我是靠谱客的博主 自然羽毛,最近开发中收集的这篇文章主要介绍PostgreSQL 源码解读(11)- 插入数据#10(PortalRunMulti和Por...,觉得挺不错的,现在分享给大家,希望可以做个参考。
概述
本文简单介绍了PG插入数据部分的源码,主要内容包括PortalRunMulti函数和PortalRun函数的实现逻辑,PortalRunMulti函数和PortalRun均位于pquery.c文件中。
一、基础信息
PortalRunMulti函数使用的数据结构、宏定义以及依赖的函数等。
数据结构/宏定义
1、Portal
typedef struct PortalData *Portal;
typedef struct PortalData
{
/* Bookkeeping data */
const char *name; /* portal's name */
const char *prepStmtName; /* source prepared statement (NULL if none) */
MemoryContext portalContext; /* subsidiary memory for portal */
ResourceOwner resowner; /* resources owned by portal */
void (*cleanup) (Portal portal); /* cleanup hook */
/*
* State data for remembering which subtransaction(s) the portal was
* created or used in. If the portal is held over from a previous
* transaction, both subxids are InvalidSubTransactionId. Otherwise,
* createSubid is the creating subxact and activeSubid is the last subxact
* in which we ran the portal.
*/
SubTransactionId createSubid; /* the creating subxact */
SubTransactionId activeSubid; /* the last subxact with activity */
/* The query or queries the portal will execute */
const char *sourceText; /* text of query (as of 8.4, never NULL) */
const char *commandTag; /* command tag for original query */
List *stmts; /* list of PlannedStmts */
CachedPlan *cplan; /* CachedPlan, if stmts are from one */
ParamListInfo portalParams; /* params to pass to query */
QueryEnvironment *queryEnv; /* environment for query */
/* Features/options */
PortalStrategy strategy; /* see above */
int cursorOptions; /* DECLARE CURSOR option bits */
bool run_once; /* portal will only be run once */
/* Status data */
PortalStatus status; /* see above */
bool portalPinned; /* a pinned portal can't be dropped */
bool autoHeld; /* was automatically converted from pinned to
* held (see HoldPinnedPortals()) */
/* If not NULL, Executor is active; call ExecutorEnd eventually: */
QueryDesc *queryDesc; /* info needed for executor invocation */
/* If portal returns tuples, this is their tupdesc: */
TupleDesc tupDesc; /* descriptor for result tuples */
/* and these are the format codes to use for the columns: */
int16 *formats; /* a format code for each column */
/*
* Where we store tuples for a held cursor or a PORTAL_ONE_RETURNING or
* PORTAL_UTIL_SELECT query. (A cursor held past the end of its
* transaction no longer has any active executor state.)
*/
Tuplestorestate *holdStore; /* store for holdable cursors */
MemoryContext holdContext; /* memory containing holdStore */
/*
* Snapshot under which tuples in the holdStore were read.
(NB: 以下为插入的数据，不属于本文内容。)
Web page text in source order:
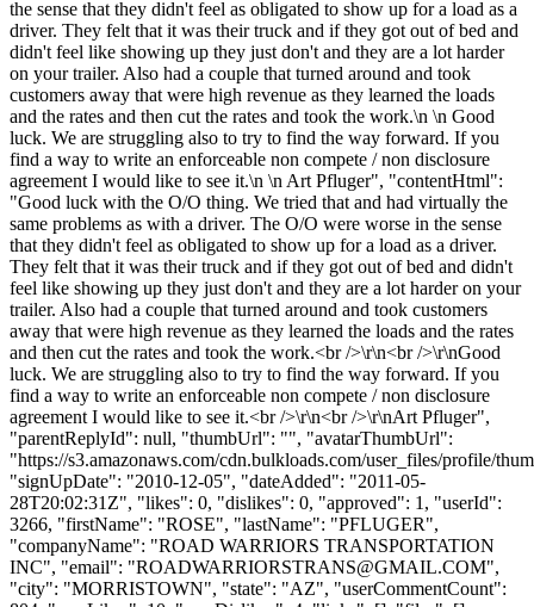
the sense that they didn't feel as obligated to show up for a load as a
driver. They felt that it was their truck and if they got out of bed and
didn't feel like showing up they just don't and they are a lot harder
on your trailer. Also had a couple that turned around and took
customers away that were high revenue as they learned the loads
and the rates and then cut the rates and took the work.\n \n Good
luck. We are struggling also to try to find the way forward. If you
find a way to write an enforceable non compete / non disclosure
agreement I would like to see it.\n \n Art Pfluger", "contentHtml":
"Good luck with the O/O thing. We tried that and had virtually the
same problems as with a driver. The O/O were worse in the sense
that they didn't feel as obligated to show up for a load as a driver.
They felt that it was their truck and if they got out of bed and didn't
feel like showing up they just don't and they are a lot harder on your
trailer. Also had a couple that turned around and took customers
away that were high revenue as they learned the loads and the rates
and then cut the rates and took the work.<br />\r\n<br />\r\nGood
luck. We are struggling also to try to find the way forward. If you
find a way to write an enforceable non compete / non disclosure
agreement I would like to see it.<br />\r\n<br />\r\nArt Pfluger",
"parentReplyId": null, "thumbUrl": "", "avatarThumbUrl":
"https://s3.amazonaws.com/cdn.bulkloads.com/user_files/profile/
"signUpDate": "2010-12-05", "dateAdded": "2011-05-
28T20:02:31Z", "likes": 0, "dislikes": 0, "approved": 1, "userId":
3266, "firstName": "ROSE", "lastName": "PFLUGER",
"companyName": "ROAD WARRIORS TRANSPORTATION
INC", "email": "ROADWARRIORSTRANS@GMAIL.COM",
"city": "MORRISTOWN", "state": "AZ", "userCommentCount":

We must keep a
* reference to this snapshot if there is any possibility that the tuples
* contain TOAST references, because releasing the snapshot could allow
* recently-dead rows to be vacuumed away, along with any toast data
* belonging to them. In the case of a held cursor, we avoid needing to
* keep such a snapshot by forcibly detoasting the data.
*/
Snapshot holdSnapshot; /* registered snapshot, or NULL if none */
/*
* atStart, atEnd and portalPos indicate the current cursor position.
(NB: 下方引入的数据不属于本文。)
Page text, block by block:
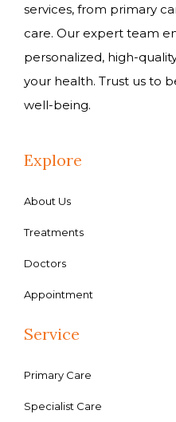
services, from primary
care. Our expert team
personalized, high-
your health. Trust us to
well-being.
Explore
About Us
Treatments
Doctors
Appointment
Service
Primary Care
Specialist Care
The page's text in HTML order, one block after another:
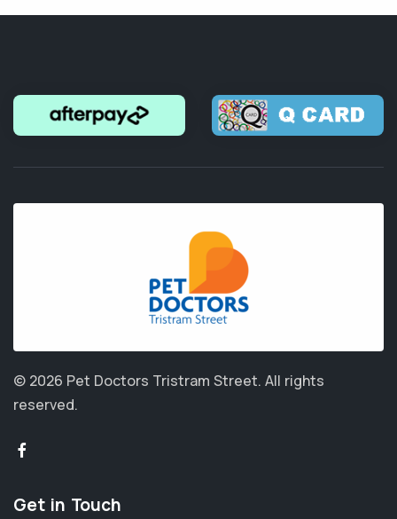
© 2026 Pet Doctors Tristram Street. All rights
reserved.
Get in Touch

* portalPos is zero before the first row, N after fetching N'th row of
* query. After we run off the end, portalPos = # of rows in query, and
* atEnd is true. Note that atStart implies portalPos == 0, but not the
* reverse: we might have backed up only as far as the first row, not to
* the start. Also note that various code inspects atStart and atEnd, but
* only the portal movement routines should touch portalPos.
*/
bool atStart;
bool atEnd;
uint64 portalPos;
/* Presentation data, primarily used by the pg_cursors system view */
TimestampTz creation_time; /* time at which this portal was defined */
bool visible; /* include this portal in pg_cursors? */
} PortalData;
2、List
typedef struct ListCell ListCell;
typedef struct List
{
NodeTag type; /* T_List, T_IntList, or T_OidList */
int length;
ListCell *head;
ListCell *tail;
} List;
struct ListCell
{
union
{
void *ptr_value;
int int_value;
Oid oid_value;
} data;
ListCell *next;
};
3、Snapshot
typedef struct SnapshotData *Snapshot;
/*
* Struct representing all kind of possible snapshots.
*
* There are several different kinds of snapshots:
* * Normal MVCC snapshots
* * MVCC snapshots taken during recovery (in Hot-Standby mode)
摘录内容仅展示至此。